At work I am trying to become more of a correct nurse. Last week I saw how I could be doing more, and it’s on such a simple scale, I often think of work as being 5 or 6 hours of busy work, and then an hour or so of free time. I’ve started to see what nonsense that is. I get paid for 8 hours, so why don’t I give the nursing home the whole 8 hours? If I don’t do that at work, there’s no way I’m doing it anywhere else. So last week I started to do that – be more of a correct nurse. That night driving home was a complete experience, I wasn’t feeling guilty about anything; I was just driving home. I knew I had done a good job that day. Having that mind, you are ready for the next step, If someone appears in front of your car, you’re ready to put on the brakes. You have to give yourself to each situation: correct view, correct practice.

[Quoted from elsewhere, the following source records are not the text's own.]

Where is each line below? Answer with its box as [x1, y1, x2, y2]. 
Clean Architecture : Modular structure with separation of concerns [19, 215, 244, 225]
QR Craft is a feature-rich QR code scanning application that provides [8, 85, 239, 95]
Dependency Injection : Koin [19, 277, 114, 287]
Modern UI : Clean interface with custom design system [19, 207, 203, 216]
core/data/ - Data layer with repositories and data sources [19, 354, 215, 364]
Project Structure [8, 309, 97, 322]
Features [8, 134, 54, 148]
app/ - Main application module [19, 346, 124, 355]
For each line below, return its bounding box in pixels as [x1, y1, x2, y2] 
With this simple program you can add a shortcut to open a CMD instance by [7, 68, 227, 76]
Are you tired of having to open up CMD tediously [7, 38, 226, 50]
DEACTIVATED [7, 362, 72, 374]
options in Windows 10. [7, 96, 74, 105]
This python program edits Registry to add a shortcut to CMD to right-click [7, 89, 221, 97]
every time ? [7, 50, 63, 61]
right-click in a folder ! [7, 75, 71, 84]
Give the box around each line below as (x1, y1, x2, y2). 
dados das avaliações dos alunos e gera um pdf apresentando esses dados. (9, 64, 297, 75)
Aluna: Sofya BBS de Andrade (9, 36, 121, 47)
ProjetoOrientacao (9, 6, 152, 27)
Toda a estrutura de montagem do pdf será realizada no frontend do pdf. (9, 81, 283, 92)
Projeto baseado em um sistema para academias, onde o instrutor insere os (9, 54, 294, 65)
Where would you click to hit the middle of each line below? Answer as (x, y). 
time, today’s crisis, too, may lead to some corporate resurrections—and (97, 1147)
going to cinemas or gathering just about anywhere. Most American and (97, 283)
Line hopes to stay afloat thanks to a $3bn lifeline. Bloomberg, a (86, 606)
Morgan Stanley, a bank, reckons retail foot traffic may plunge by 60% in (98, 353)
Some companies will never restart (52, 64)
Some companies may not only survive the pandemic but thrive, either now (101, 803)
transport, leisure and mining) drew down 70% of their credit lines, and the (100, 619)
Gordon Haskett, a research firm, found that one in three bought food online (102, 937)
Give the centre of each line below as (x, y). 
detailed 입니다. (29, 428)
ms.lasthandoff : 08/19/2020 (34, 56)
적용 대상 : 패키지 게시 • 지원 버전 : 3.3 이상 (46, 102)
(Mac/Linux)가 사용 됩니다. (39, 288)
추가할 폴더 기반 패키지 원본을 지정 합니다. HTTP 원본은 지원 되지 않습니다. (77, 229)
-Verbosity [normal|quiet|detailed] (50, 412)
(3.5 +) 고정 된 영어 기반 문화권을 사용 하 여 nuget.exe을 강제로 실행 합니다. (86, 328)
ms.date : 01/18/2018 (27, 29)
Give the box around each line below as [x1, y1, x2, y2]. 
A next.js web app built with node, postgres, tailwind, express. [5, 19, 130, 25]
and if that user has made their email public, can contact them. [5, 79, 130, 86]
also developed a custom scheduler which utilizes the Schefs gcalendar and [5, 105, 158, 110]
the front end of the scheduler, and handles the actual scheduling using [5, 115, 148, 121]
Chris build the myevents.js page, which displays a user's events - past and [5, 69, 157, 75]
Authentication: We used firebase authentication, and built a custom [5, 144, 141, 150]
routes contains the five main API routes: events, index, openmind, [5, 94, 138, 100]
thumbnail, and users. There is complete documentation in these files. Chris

I work with a lot of under-educated people at the nursing home. Some of them steal and cheat and fight each other. It would be ridiculous for me to preach to them. Some of the people know I’m a Zen teacher, but they’re too embarrassed to ask about it. A lot of them think it’s cultish or that I’m a real goody-goody. So when a girl at work asked me for advice one day, I was excited about it, but I tried not to say too much. She is a hyperactive sort of person and gets things confused, so I told her to try taking just 10 minutes a day to relax and reflect on her life a little, to see what’s happening. She said, “Yeah,, that’s a good idea.” The next day as I walked by her I overheard her complaining to somebody about how she always got confused. I said, “Well, don’t you remember what I told you to do?” She had completely forgotten what I had said!

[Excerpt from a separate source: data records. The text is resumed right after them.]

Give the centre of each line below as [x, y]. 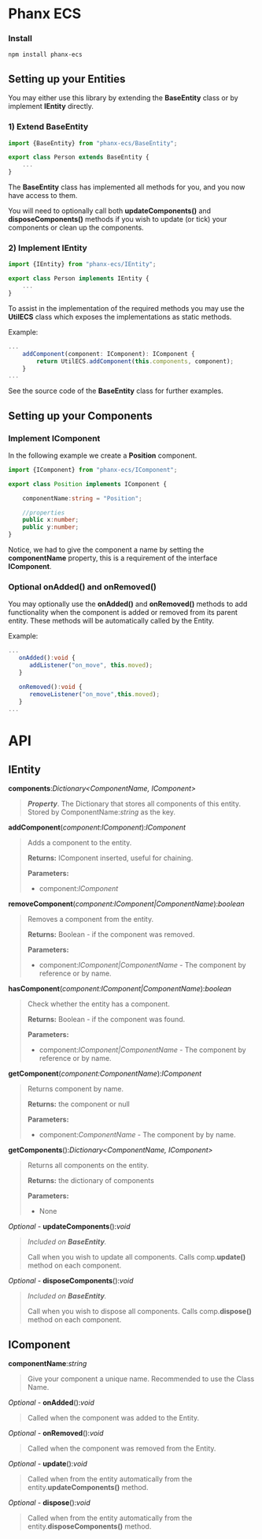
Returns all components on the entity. [88, 1166]
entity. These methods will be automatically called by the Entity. [111, 621]
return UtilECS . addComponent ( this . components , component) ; [135, 361]
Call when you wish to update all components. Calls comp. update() [137, 1257]
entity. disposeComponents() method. [89, 1526]
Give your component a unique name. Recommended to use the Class [141, 1379]
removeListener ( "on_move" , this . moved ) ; [94, 694]
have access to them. [43, 196]
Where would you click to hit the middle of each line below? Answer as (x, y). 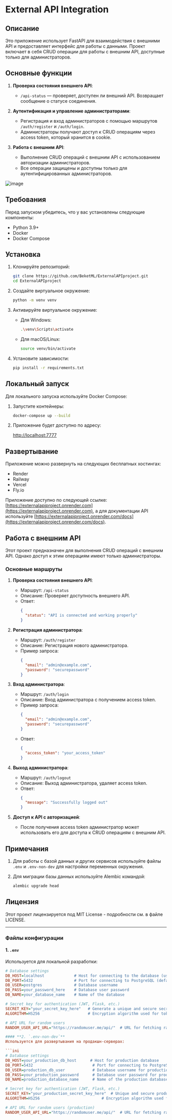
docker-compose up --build (41, 415)
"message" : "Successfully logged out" (66, 803)
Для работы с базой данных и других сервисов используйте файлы (87, 861)
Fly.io (18, 490)
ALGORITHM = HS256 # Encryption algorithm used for (82, 1013)
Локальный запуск (37, 384)
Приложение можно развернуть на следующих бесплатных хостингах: (83, 464)
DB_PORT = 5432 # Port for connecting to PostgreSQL (80, 980)
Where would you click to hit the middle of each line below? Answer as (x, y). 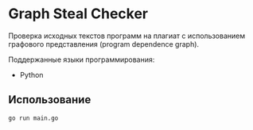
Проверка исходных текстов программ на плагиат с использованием (127, 36)
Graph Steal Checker (78, 14)
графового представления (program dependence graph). (104, 44)
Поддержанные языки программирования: (82, 59)
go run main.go (33, 118)
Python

It was good teaching for me. I was really hoping that finally, after working at this place for eight years, somebody was going to ask me for advice and get helped by it. I used to be on the day shift and people still come to me and say, “You were the best nurse we ever had on the day shift. I wish you would come back.” Then I realize that my practice has helped people just by making the quality of life a little better
It’s our lazy mind that makes this idea of saving all people something difficult. We don’t want to realize that we can do it, and that it’s right in front of us. As long as we think it’s something far away that only special people can do, we don’t take the responsibility for doing it. If you can completely be here right now and give energy to your practice, you can do it any time. Don’t try to measure how long you will live, or how big is the universe. It’s completely impossible.
When I was little I used to think there must be a wall somewhere with nothing on the other side. How could life and time be infinite? We don’t understand where we’re going and where we come from, and we don’t need to. We just need (claps her hands) to hear that, then we know. So keep listening.